## Required action
Search the records below for the string "oder" and copy each line where it turns up.

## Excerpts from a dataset
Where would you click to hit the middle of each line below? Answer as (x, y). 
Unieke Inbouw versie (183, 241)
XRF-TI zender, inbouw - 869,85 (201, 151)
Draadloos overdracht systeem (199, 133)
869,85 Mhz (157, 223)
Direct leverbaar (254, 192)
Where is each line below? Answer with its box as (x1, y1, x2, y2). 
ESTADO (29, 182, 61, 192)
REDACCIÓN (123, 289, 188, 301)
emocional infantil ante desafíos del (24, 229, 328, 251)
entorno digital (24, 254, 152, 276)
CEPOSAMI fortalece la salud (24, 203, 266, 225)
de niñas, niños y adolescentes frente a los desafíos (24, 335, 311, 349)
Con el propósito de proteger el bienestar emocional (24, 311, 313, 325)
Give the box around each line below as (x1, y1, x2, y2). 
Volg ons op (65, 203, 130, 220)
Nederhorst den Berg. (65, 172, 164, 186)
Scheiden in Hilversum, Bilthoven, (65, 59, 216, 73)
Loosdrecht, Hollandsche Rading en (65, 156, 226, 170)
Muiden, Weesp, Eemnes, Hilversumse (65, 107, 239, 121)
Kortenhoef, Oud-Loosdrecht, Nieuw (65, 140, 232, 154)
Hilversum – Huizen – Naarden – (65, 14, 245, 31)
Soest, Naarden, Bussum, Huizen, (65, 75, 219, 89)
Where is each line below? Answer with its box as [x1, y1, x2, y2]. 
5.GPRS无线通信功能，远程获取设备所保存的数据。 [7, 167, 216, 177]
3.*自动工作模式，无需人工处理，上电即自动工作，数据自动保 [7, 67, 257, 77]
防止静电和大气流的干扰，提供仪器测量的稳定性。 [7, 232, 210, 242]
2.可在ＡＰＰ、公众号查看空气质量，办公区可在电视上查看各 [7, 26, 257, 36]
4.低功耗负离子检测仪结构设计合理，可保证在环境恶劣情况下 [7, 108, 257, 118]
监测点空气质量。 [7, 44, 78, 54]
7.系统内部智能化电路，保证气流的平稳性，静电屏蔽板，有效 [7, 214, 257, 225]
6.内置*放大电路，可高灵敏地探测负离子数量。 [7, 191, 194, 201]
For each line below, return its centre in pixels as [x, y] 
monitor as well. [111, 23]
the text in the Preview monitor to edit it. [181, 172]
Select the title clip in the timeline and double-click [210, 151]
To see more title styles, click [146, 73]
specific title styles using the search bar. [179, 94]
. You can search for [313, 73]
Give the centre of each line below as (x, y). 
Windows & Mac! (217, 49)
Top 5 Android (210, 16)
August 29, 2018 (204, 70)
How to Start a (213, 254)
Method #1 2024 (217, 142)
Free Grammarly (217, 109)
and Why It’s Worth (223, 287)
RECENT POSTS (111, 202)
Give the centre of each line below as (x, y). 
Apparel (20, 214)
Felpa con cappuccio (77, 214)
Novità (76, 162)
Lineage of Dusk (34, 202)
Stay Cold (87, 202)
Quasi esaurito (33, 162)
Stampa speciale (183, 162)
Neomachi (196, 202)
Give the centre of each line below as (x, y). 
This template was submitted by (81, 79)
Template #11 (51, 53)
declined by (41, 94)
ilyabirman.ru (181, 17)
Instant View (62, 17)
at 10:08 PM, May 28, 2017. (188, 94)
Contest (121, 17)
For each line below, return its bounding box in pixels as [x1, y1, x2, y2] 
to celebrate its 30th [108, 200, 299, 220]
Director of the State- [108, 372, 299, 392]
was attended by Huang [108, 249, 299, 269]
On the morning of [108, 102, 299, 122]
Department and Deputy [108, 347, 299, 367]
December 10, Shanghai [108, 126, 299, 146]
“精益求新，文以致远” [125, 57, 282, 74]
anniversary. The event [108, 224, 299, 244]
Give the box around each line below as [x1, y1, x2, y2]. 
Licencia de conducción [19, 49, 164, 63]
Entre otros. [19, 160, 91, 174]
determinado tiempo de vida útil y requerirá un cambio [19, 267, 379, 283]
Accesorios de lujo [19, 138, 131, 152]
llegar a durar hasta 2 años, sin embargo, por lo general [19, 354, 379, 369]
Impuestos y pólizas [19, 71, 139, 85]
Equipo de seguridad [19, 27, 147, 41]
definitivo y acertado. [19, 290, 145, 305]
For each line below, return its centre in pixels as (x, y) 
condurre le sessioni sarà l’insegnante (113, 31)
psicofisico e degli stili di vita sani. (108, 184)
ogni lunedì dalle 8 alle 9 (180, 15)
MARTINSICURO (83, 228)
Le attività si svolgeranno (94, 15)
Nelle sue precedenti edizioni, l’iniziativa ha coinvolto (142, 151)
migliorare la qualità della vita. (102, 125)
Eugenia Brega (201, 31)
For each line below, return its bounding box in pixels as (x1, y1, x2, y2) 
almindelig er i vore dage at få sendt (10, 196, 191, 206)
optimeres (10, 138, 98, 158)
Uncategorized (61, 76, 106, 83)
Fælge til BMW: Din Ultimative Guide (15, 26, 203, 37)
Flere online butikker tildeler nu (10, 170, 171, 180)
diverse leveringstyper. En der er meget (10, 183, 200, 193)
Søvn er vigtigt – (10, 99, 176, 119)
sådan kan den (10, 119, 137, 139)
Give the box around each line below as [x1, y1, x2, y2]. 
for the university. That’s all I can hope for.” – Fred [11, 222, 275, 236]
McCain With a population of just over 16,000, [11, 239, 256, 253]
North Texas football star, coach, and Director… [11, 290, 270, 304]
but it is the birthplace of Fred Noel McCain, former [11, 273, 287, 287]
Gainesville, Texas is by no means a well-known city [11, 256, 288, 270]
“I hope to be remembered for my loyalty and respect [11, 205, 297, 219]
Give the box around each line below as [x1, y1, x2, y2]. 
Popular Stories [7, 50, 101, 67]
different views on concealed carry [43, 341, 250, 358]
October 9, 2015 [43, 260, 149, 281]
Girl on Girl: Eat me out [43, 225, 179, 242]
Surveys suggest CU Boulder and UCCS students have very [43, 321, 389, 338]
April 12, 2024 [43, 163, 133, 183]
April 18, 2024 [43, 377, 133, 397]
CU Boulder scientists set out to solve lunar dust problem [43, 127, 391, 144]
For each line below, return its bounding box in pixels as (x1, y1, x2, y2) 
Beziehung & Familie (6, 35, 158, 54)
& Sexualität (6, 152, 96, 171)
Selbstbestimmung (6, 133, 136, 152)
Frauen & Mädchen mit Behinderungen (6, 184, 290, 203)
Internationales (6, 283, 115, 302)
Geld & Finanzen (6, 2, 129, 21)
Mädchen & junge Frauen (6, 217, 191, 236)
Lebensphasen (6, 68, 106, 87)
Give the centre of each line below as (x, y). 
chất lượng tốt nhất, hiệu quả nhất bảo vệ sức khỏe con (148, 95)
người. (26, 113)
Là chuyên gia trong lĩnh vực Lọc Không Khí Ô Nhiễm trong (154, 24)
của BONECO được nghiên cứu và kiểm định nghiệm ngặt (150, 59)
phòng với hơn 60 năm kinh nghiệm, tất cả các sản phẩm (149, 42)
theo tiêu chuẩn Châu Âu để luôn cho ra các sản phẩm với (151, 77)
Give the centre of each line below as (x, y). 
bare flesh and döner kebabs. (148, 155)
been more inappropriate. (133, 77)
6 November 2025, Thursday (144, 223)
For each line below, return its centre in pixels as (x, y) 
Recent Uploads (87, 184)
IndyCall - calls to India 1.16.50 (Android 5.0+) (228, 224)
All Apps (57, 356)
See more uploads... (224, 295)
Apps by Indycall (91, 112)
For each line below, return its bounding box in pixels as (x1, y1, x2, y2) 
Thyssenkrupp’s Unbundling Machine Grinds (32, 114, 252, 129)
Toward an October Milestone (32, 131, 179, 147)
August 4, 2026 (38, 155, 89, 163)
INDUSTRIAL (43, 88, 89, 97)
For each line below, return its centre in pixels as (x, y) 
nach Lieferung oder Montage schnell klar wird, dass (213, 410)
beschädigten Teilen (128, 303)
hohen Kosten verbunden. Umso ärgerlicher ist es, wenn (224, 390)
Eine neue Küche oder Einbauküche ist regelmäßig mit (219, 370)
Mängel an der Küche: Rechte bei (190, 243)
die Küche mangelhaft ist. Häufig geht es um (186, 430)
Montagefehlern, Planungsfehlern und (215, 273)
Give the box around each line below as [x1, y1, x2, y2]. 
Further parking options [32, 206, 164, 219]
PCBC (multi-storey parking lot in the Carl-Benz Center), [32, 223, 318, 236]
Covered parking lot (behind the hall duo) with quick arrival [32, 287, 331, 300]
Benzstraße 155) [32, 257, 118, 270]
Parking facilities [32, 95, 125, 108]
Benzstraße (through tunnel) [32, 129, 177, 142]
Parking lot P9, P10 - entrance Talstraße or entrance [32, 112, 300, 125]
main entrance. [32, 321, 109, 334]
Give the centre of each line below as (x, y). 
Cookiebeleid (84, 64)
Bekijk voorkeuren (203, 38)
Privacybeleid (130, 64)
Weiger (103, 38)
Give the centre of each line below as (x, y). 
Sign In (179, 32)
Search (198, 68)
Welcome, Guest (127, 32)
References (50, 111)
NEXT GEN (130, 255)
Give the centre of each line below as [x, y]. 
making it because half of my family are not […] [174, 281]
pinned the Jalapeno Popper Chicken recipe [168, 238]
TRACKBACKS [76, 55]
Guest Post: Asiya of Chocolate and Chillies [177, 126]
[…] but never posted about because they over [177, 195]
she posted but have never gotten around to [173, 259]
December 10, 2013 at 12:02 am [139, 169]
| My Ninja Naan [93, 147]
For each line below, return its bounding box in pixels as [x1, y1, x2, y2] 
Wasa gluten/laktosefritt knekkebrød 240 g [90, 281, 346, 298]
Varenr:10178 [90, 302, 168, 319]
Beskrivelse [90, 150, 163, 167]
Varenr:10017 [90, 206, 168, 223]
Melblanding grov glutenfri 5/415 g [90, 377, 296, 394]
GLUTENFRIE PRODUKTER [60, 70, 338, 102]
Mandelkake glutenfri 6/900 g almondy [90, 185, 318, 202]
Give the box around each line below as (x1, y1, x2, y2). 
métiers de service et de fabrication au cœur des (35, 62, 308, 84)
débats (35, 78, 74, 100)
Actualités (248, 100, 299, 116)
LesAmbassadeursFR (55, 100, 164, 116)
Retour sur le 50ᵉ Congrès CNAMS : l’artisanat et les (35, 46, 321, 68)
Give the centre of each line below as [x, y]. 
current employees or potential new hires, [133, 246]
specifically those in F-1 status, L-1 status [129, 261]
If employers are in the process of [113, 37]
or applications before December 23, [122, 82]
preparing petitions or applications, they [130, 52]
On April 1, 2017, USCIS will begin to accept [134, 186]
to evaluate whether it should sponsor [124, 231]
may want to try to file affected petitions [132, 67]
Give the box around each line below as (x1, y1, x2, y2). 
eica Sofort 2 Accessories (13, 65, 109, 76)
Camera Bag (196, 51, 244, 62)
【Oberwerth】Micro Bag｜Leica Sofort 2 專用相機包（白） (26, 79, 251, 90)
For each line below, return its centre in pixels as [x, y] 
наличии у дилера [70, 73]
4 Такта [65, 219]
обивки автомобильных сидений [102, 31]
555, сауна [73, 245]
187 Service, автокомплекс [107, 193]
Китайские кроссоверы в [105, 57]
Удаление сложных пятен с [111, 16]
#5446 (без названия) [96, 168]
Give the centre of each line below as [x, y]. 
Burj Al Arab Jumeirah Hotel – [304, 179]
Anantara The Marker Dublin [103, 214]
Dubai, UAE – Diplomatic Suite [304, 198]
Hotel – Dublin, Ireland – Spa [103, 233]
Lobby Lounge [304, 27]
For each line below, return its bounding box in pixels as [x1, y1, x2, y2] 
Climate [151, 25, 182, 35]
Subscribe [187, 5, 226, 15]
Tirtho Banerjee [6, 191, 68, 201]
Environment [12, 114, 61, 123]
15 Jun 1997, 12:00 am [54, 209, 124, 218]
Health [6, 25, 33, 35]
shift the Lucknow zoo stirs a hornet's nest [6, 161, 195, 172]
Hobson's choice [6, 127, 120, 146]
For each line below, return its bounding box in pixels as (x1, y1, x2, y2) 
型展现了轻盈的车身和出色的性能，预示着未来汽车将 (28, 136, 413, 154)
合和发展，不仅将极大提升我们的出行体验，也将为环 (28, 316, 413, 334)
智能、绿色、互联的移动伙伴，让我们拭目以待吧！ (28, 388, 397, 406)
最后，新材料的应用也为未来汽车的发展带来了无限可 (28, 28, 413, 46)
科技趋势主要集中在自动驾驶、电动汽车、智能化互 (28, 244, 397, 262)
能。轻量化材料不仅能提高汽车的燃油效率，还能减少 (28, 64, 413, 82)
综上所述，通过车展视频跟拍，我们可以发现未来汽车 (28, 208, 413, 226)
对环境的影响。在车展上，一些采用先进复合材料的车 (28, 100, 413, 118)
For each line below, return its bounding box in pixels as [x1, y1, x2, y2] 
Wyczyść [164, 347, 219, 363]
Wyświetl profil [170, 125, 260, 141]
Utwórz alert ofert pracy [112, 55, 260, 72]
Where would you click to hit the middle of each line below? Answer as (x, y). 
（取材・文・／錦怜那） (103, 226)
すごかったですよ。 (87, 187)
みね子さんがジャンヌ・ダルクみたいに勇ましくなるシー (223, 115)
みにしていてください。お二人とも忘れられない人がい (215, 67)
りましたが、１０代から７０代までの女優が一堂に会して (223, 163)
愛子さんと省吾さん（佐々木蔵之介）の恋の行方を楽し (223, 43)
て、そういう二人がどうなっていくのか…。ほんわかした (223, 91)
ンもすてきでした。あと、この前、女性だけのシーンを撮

## Result
nach Lieferung oder Montage schnell klar wird, dass (213, 410)
Eine neue Küche oder Einbauküche ist regelmäßig mit (219, 370)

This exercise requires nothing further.